Мудрецкий ухватился за торчащий под пулеметом маховик с длинной шершавой рукояткой, придавил обтянутую черной резинкой кнопку. Над головами химиков коротко грохнуло, болтающаяся лента дернулась вверх, как подсеченная рыба. Две гильзы весело поскакали искать себе укромное местечко в боевом отделении.
– Я тоже знаю, – сообщил лейтенант побледневшему Валетову. – Приводи в порядок пулемет, сейчас еще и приборы проверять будем, они вроде бы тоже за тобой числятся?
– А приборы-то нам здесь зачем? – совершенно искренне удивился Фрол. – Вроде не на учениях, газы тут никто тоже не применяет…
– А чтобы работали! Басай не первый год грозится чего-нибудь сварить или купить и на русских опробовать – не знаешь, что ли? Вот привезут ему зарин-зоман, который Саддам Хусейн от американцев заначил, что тогда делать будешь? Носом определять? – Мудрецкий постучал по зеленому ящику газоанализатора. – Забыл, как вы чуть с перепугу не померли, когда эта штука сработала? А тут дерьмо может похуже быть! Вот сейчас включу – будет оно в боевой готовности?
– Должно быть, товарищ лейтенант! – Голос Валетова предательски дрогнул. – Я, правда, не знаю, может, там чего-нибудь не настроено или высохло чего… Там же вроде какие-то реактивы заливаются, нет?
– Заливаются конечно же. Там специальные такие баночки, и крышечки у них на резьбе. Не заглядывал, что ли, ни разу? – Голос Мудрецкого стал ласковым, словно у папаши, встречающего из школы сына-отличника. – Ну, загляни, проверь, все ли на месте…
– Товарищ лейтенант, я больше не буду!!! – в ужасе заорал Фрол, глядя на шарящего за пазухой командира. После приезда в Чечню лейтенантский «макаров» в кобуре на поясе не был ни разу, это знали все. – Товарищ лейтенант, это я в первый раз, ну бес попутал! И только за свои, ничего казенного я без вас не загонял, вот клянусь! Зуб даю!
– Зуб я у тебя и сам возьму, если надо, – пообещал Мудрецкий. – Даже без стоматолога. А что первый раз – это ты, боец, следователю расскажи, если придется. Я с тобой, раздолбаем, почти полтора года служу, и от каких радостей ты в армию сбежал, тоже знаю… Опять за старое? Резинкин, осторожнее по лесу-то, на обочину не вываливайся! Наедем на железку – взлетим к чертовой матери!
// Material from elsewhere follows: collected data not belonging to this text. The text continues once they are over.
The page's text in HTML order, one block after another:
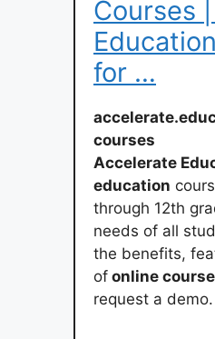
Courses
for …
courses
Accelerate
education
through 12th
needs of all
the benefits,
of online
request a demo.
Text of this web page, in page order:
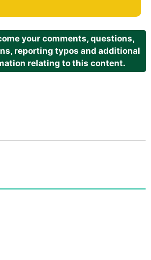
your comments, questions,
reporting typos and additional
relating to this content.
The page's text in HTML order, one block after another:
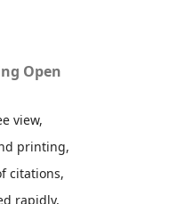
Open
view,
printing,
citations,
rapidly,
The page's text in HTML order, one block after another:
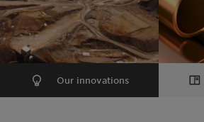
Our innovations
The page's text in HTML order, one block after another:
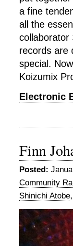
a fine
all the
collaborator
records are
special.
Koizumix
Electronic
Finn
Posted:
Community
Shinichi Atobe,
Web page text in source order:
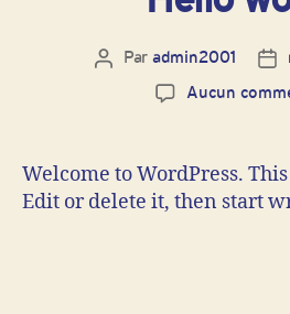
Par admin2001
Aucun
Welcome to WordPress.
Edit or delete it, then start
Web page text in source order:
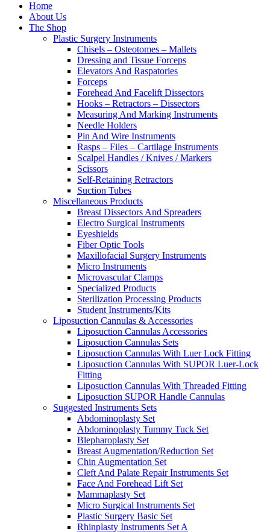
Home
About Us
The Shop
Plastic Surgery Instruments
Chisels – Osteotomes – Mallets
Dressing and Tissue Forceps
Elevators And Raspatories
Forceps
Forehead And Facelift Dissectors
Hooks – Retractors – Dissectors
Measuring And Marking Instruments
Needle Holders
Pin And Wire Instruments
Rasps – Files – Cartilage Instruments
Scalpel Handles / Knives / Markers
Scissors
Self-Retaining Retractors
Suction Tubes
Miscellaneous Products
Breast Dissectors And Spreaders
Electro Surgical Instruments
Eyeshields
Fiber Optic Tools
Maxillofacial Surgery Instruments
Micro Instruments
Microvascular Clamps
Specialized Products
Sterilization Processing Products
Student Instruments/Kits
Liposuction Cannulas & Accessories
Liposuction Cannulas Accessories
Liposuction Cannulas Sets
Liposuction Cannulas With Luer Lock Fitting
Liposuction Cannulas With SUPOR Luer-Lock
Fitting
Liposuction Cannulas With Threaded Fitting
Liposuction SUPOR Handle Cannulas
Suggested Instruments Sets
Abdominoplasty Set
Abdominoplasty Tummy Tuck Set
Blepharoplasty Set
Breast Augmentation/Reduction Set
Chin Augmentation Set
Cleft And Palate Repair Instruments Set
Face And Forehead Lift Set
Mammaplasty Set
Micro Surgical Instruments Set
Plastic Surgery Basic Set
Rhinplasty Instruments Set A
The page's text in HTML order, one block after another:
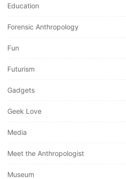
Education
Forensic Anthropology
Fun
Futurism
Gadgets
Geek Love
Media
Meet the Anthropologist
Museum
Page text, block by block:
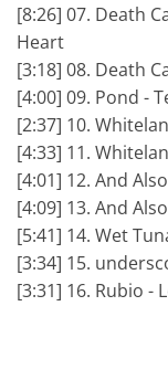
[8:26] 07. Death
Heart
[3:18] 08. Death
[4:00] 09. Pond -
[2:37] 10.
[4:33] 11.
[4:01] 12. And
[4:09] 13. And
[5:41] 14. Wet
[3:34] 15.
[3:31] 16. Rubio -
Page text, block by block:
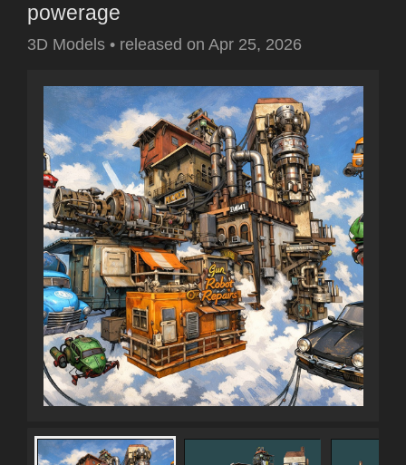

– Она под землей, а не на небесах, товарищ лейтенант, – процедил Витек сквозь зубы. Руль вырывался и дергался, дорога прыгала в небольшом лобовом стекле. Хорошо еще, что «реснички» прикрывали от дождя. А еще лучше, что их не пришлось закрывать и высматривать через мокрые перископы, где там обочины и где деревья. – Так что к ангелам улетим.
– Не доросли мы тут до ангелов. – Юрий вытащил из-за пазухи презерватив с темными шариками. – Мы тут используем вверенную боевую технику в своих личных и преступных целях. На свои, говоришь? И откуда у тебя столько своих завелось, ась? Не слышу ответа, товарищ младший сержант!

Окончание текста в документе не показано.